BEGIN Exercise input

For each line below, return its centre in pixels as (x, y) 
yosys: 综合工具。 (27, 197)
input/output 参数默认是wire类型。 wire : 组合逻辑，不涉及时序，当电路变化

END Exercise input
BEGIN Exercise input

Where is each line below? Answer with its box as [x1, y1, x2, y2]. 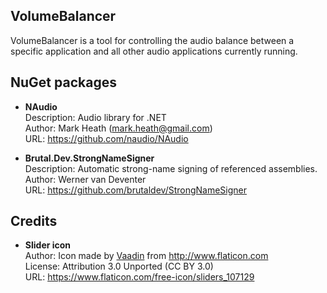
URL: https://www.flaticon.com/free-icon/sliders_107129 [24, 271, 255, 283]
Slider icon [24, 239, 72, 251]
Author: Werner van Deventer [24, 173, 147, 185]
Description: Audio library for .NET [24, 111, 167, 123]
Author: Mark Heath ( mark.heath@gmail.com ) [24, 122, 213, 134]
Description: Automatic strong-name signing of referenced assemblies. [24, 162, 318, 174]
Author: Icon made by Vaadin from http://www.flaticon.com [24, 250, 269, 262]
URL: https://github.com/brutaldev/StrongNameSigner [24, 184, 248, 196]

END Exercise input

Exercise aim: The lines to extract from the data above begin with the line containing "For each line" and end with the line containing "input/output 参数默认是wire类型。 wire". Extract them exactly, including both.

Output for this exercise:
For each line below, return its centre in pixels as (x, y) 
yosys: 综合工具。 (27, 197)
input/output 参数默认是wire类型。 wire : 组合逻辑，不涉及时序，当电路变化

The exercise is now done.